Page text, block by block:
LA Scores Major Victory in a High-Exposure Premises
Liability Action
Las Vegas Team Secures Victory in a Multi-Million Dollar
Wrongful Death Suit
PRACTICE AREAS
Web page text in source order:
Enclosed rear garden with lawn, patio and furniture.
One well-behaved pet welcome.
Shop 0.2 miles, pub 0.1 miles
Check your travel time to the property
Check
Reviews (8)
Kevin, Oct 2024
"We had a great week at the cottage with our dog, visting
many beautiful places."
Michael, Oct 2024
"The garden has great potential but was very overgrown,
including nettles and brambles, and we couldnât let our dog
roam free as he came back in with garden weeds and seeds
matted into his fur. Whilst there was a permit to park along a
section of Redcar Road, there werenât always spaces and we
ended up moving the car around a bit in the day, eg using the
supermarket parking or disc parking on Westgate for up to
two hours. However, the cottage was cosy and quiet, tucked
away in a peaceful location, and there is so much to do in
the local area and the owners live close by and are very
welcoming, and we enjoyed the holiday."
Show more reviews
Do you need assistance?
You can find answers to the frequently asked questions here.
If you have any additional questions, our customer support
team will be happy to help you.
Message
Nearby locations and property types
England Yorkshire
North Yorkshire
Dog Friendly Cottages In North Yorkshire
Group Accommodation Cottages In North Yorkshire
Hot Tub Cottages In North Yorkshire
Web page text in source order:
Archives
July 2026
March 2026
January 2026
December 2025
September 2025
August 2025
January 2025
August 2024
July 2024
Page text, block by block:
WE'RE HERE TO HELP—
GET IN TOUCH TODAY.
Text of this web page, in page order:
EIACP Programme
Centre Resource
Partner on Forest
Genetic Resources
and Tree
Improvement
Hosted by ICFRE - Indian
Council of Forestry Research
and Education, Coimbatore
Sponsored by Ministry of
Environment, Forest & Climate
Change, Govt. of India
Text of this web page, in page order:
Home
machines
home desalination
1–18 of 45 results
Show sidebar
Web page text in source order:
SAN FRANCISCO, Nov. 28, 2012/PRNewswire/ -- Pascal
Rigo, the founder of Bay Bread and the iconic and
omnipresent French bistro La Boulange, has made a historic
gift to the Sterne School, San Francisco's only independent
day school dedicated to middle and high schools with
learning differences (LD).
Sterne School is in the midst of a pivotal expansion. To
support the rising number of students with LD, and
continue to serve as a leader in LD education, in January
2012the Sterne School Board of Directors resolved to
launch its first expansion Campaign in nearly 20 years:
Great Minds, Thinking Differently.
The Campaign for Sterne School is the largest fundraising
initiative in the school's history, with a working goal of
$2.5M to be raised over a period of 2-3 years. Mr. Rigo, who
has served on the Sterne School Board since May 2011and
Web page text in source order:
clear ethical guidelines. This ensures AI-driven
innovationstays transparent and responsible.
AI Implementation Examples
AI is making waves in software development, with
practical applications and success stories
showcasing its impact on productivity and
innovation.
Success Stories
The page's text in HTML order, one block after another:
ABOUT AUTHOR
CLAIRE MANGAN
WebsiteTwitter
# # # # # # #
**TASK ITEM:**
Scan the data for the word "Yorkshire" and copy every line where it shows up.

**SOLUTION:**
England Yorkshire
North Yorkshire
Dog Friendly Cottages In North Yorkshire
Group Accommodation Cottages In North Yorkshire
Hot Tub Cottages In North Yorkshire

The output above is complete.